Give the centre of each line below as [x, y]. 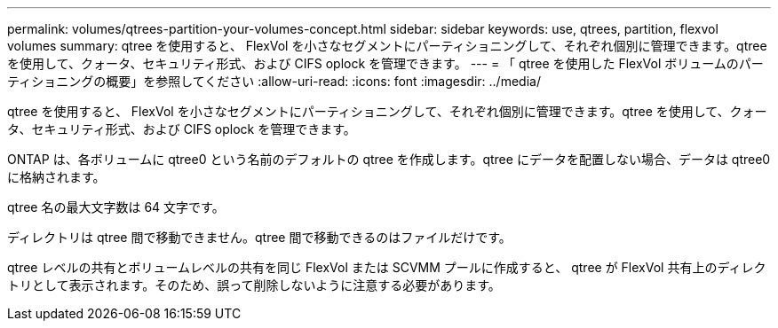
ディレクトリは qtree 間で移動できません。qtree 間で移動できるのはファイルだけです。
* * *
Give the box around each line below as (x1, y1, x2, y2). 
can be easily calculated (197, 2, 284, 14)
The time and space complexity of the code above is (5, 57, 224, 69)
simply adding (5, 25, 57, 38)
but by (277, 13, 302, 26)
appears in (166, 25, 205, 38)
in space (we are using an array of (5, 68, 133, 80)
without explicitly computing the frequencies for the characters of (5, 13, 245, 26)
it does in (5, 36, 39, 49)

**PROBLEM TO WORK ON**
If a line in the material holds "space", copy it.

**RESPONSE BOX**
The time and space complexity of the code above is (5, 57, 224, 69)
in space (we are using an array of (5, 68, 133, 80)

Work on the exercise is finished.